-- TASK INPUTS follows --

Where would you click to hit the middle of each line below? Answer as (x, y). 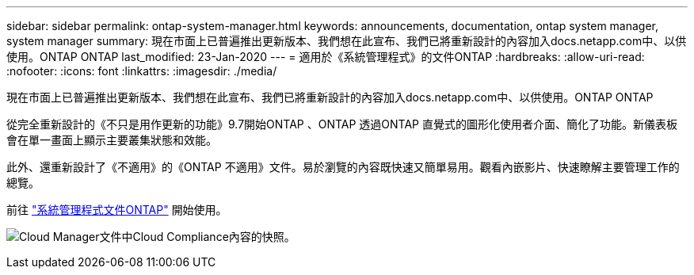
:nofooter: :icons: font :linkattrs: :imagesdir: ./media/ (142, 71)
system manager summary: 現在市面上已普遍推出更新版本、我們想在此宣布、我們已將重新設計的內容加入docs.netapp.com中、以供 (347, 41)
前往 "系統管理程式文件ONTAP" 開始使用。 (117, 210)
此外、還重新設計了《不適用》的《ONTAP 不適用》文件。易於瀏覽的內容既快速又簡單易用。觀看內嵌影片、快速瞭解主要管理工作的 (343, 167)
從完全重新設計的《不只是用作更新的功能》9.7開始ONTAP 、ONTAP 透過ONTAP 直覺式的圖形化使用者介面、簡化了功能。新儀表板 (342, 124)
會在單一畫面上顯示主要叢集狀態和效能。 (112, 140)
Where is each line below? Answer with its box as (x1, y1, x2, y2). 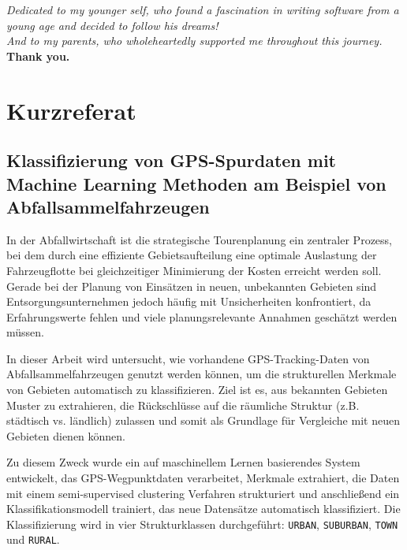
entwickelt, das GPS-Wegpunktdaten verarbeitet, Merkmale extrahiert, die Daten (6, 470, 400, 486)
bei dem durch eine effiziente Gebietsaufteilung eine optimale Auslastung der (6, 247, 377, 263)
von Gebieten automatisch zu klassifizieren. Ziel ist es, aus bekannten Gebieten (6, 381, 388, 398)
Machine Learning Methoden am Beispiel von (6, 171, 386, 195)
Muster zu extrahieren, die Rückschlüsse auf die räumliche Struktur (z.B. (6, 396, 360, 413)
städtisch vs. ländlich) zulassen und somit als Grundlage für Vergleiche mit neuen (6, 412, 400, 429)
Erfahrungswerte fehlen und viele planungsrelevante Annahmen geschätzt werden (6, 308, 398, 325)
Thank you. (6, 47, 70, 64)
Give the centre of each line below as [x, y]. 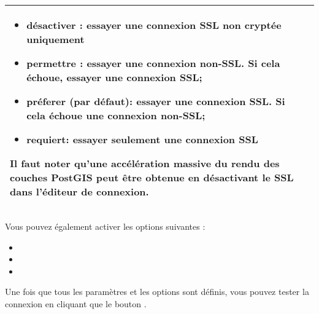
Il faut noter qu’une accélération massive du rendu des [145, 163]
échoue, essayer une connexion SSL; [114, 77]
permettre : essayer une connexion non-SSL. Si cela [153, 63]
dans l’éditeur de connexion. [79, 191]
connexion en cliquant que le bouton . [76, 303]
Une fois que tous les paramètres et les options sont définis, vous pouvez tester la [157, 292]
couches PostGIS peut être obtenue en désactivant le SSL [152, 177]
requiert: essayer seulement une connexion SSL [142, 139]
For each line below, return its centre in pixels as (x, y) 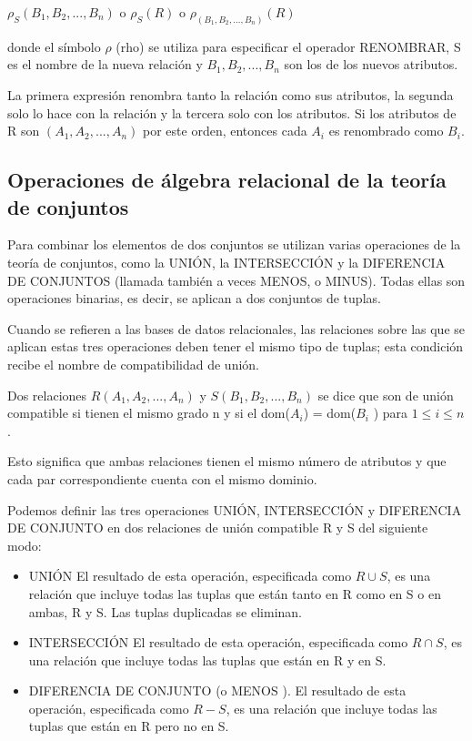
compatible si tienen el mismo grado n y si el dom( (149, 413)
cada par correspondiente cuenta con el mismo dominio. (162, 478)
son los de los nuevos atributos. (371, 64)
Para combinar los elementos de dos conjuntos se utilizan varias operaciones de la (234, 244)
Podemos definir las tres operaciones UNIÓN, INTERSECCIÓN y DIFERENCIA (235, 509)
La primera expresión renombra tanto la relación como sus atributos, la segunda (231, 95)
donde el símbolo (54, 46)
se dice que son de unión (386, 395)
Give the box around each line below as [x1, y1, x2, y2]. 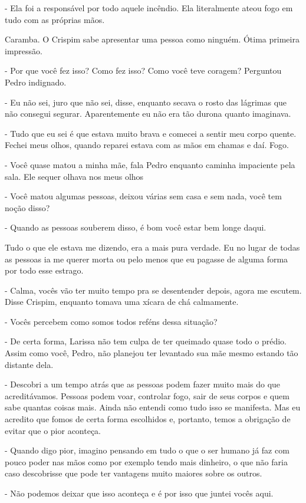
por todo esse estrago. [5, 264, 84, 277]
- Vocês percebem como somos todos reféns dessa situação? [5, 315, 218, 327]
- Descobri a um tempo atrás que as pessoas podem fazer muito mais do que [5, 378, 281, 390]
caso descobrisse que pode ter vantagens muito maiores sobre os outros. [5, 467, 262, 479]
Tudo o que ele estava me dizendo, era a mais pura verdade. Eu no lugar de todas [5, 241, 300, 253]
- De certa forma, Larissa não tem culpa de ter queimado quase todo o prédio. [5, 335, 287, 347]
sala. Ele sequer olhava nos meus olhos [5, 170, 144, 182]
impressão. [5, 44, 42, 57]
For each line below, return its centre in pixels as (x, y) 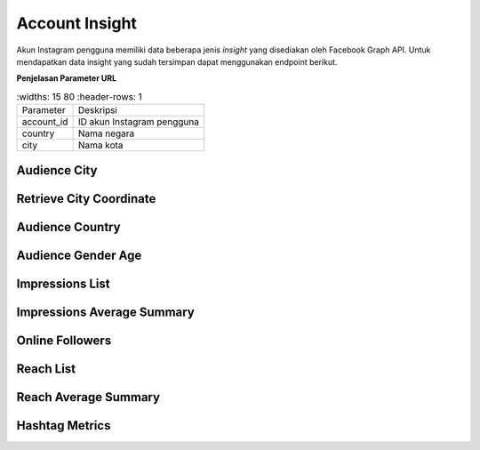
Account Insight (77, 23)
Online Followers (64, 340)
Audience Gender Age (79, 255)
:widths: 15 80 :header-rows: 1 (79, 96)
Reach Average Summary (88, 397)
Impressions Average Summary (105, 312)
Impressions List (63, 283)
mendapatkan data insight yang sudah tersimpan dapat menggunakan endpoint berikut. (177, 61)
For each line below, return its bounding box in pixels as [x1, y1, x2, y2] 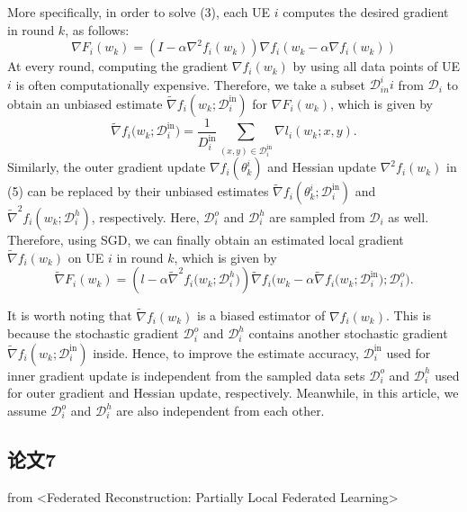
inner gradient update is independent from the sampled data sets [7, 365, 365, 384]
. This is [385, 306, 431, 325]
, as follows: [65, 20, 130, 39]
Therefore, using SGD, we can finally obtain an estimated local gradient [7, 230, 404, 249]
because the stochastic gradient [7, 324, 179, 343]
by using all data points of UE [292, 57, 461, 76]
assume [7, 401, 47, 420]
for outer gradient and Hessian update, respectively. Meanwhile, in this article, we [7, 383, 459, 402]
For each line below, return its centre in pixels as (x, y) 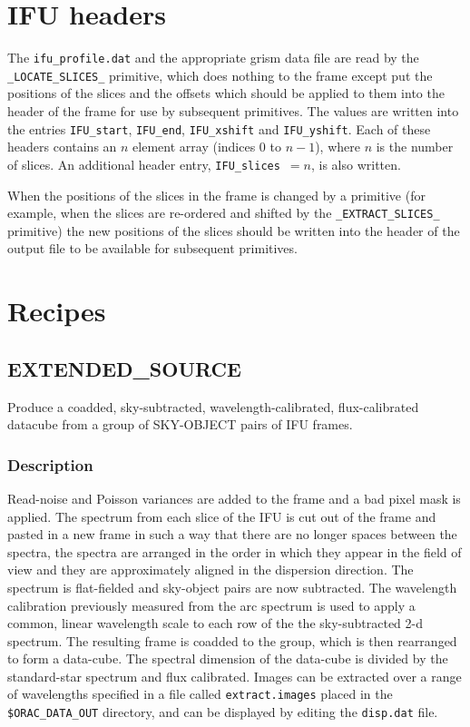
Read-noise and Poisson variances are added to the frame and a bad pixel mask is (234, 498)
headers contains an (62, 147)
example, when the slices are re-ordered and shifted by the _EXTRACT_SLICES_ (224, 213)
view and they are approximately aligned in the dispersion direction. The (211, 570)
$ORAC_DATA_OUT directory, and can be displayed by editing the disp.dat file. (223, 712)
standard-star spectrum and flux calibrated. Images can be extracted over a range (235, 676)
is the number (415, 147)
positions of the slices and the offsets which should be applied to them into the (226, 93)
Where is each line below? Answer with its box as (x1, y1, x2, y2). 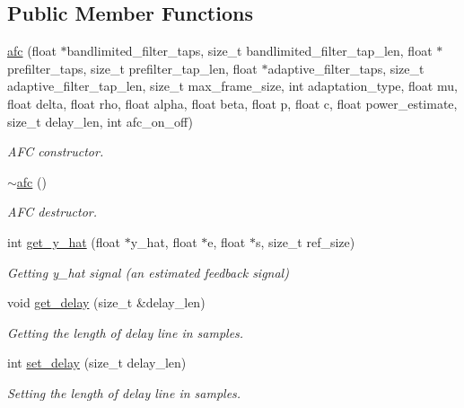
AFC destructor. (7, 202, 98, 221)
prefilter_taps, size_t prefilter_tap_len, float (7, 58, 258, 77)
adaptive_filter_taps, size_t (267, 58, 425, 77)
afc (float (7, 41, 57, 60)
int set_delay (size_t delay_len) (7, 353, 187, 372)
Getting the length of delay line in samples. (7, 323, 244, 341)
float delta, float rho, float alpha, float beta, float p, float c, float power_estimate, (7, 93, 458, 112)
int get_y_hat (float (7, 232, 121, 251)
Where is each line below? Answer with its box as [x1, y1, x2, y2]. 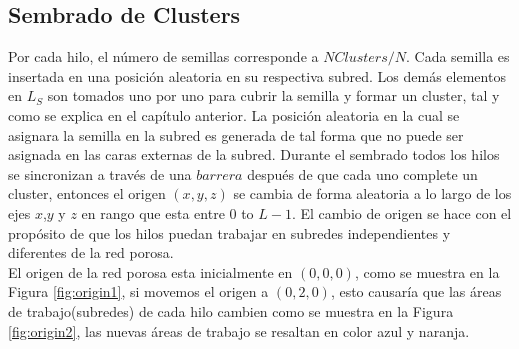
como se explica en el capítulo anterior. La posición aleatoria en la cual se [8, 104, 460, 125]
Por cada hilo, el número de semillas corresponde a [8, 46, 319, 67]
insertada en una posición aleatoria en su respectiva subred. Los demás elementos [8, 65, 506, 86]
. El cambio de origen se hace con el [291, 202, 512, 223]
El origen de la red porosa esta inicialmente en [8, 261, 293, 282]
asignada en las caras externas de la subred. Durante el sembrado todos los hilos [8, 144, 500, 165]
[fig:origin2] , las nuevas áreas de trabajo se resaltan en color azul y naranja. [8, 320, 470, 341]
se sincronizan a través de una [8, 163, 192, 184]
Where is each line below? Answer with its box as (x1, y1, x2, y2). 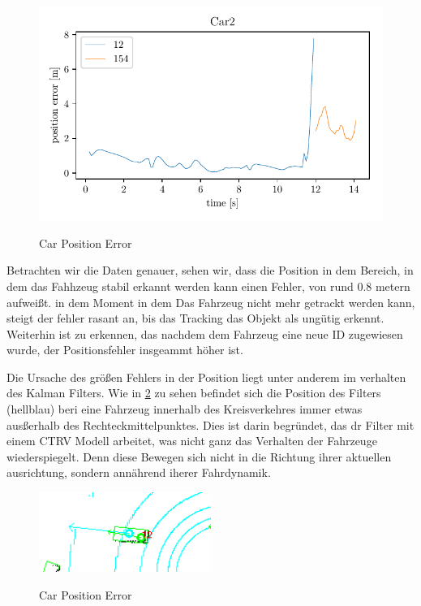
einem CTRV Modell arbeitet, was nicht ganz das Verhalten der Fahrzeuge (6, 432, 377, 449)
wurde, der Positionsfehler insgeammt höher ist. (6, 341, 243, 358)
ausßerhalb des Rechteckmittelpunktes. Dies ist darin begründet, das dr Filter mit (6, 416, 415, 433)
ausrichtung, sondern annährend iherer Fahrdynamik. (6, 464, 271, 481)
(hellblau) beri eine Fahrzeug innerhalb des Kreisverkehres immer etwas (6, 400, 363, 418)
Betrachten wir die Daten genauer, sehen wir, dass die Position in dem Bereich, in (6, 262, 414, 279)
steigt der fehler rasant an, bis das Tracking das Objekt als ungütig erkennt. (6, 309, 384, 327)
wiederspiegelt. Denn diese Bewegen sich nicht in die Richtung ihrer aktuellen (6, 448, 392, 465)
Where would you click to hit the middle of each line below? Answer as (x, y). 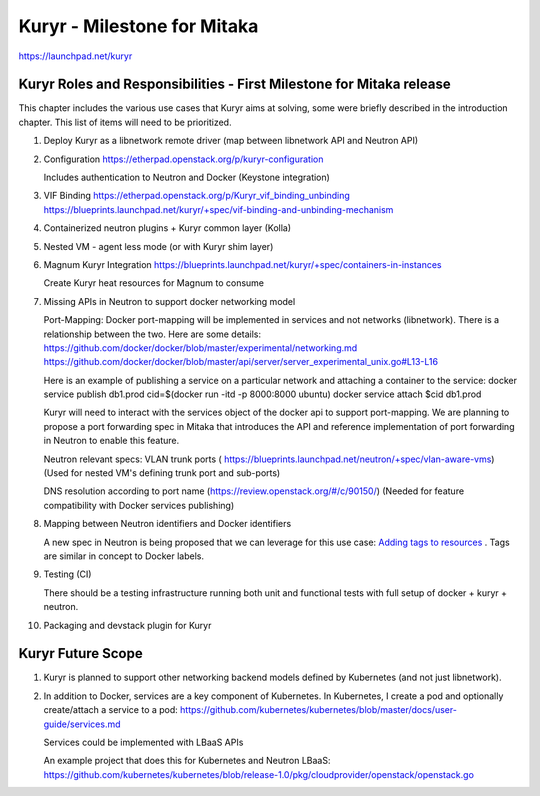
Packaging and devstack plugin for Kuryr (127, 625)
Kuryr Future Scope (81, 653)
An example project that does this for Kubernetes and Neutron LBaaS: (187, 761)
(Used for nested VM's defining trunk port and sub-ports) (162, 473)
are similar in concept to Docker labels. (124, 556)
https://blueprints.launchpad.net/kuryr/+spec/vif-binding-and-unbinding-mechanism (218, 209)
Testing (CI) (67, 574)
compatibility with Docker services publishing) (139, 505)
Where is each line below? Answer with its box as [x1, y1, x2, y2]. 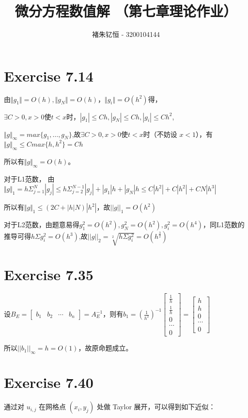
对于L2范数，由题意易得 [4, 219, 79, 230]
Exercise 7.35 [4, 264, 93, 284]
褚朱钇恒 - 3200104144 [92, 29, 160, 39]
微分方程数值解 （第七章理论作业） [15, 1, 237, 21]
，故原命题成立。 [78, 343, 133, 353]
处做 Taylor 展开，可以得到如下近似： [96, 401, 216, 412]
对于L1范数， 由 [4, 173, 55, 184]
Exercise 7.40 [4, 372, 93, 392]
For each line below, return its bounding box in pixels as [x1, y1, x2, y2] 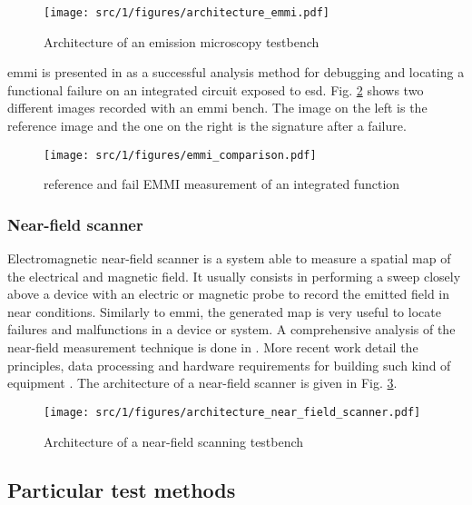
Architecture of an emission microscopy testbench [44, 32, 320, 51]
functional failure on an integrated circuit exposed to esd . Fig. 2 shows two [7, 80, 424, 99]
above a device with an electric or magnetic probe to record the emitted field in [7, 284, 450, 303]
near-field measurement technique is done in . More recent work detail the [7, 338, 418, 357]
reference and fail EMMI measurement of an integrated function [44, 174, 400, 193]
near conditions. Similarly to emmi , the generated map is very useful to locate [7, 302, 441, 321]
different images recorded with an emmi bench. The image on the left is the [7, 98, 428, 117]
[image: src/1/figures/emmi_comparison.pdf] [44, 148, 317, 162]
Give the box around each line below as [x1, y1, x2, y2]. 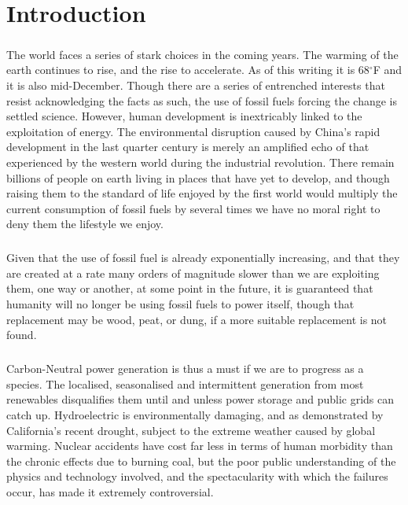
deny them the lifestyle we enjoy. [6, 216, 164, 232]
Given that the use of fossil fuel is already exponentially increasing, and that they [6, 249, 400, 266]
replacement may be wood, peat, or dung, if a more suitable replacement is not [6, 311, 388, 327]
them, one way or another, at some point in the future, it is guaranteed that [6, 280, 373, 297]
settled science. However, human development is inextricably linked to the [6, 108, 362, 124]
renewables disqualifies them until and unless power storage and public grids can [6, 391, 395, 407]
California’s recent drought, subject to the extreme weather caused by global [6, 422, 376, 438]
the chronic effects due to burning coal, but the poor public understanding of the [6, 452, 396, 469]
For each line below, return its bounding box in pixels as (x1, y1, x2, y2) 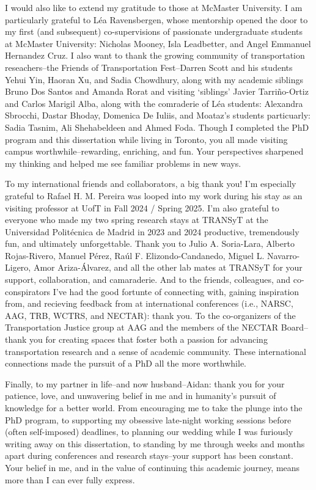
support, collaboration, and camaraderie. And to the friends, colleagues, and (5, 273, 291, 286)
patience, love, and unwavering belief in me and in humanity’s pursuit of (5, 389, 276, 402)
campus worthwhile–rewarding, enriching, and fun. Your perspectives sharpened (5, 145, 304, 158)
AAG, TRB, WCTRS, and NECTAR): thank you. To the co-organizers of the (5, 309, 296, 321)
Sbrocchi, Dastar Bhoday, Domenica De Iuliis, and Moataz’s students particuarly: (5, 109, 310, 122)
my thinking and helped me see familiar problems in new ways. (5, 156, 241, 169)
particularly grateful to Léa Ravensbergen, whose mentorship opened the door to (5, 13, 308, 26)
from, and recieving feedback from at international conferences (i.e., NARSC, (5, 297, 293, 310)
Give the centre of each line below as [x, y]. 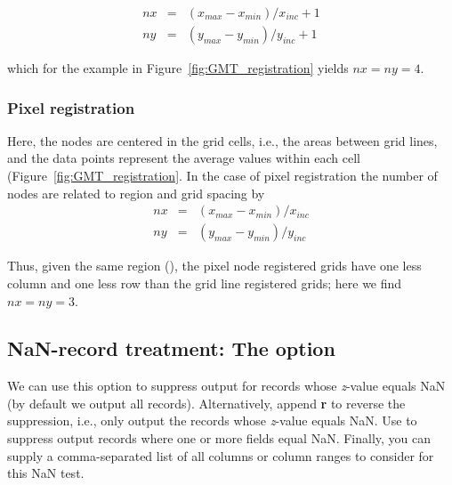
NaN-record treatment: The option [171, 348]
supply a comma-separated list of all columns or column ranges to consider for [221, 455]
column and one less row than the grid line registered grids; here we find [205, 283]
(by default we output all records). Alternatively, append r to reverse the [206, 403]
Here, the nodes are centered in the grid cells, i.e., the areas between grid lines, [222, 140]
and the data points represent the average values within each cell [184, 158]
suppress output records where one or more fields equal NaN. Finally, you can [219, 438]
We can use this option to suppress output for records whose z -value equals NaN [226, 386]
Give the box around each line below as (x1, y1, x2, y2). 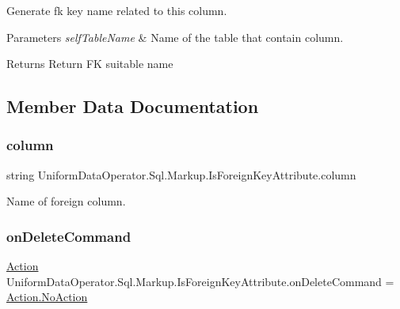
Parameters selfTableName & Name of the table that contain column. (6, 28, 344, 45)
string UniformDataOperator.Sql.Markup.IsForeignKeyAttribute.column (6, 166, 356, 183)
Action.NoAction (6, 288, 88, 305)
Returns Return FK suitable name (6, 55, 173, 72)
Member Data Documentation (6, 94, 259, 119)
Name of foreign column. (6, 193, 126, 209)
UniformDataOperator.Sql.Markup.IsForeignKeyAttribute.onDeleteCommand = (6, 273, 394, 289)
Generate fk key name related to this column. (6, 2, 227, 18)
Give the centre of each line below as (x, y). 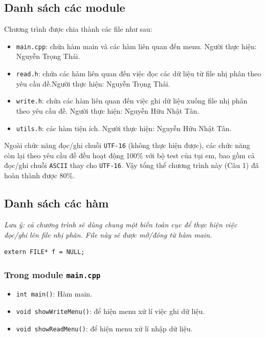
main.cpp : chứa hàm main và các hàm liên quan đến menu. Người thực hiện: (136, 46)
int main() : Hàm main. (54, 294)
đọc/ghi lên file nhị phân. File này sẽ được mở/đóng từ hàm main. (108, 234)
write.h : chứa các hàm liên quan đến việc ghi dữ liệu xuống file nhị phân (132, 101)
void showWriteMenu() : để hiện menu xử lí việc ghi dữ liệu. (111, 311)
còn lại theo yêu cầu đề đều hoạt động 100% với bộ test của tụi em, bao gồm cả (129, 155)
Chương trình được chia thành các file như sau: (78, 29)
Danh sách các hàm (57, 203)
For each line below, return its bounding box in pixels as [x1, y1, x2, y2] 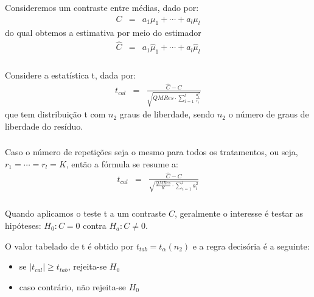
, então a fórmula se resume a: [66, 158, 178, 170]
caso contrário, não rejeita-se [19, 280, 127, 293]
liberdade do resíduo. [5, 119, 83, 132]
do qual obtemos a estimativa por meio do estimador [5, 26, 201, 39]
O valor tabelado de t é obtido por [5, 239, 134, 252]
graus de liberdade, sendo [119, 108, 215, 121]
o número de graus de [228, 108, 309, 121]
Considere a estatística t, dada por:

-- TASK INPUTS concluded --

● **GOAL OF THE EXERCISE**
Look above for the line containing "o número de graus de [228, 108, 309, 121]". From there to the final line of the entries, repeat every line exactly.

● **TASK ANSWER**
o número de graus de [228, 108, 309, 121]
Considere a estatística t, dada por:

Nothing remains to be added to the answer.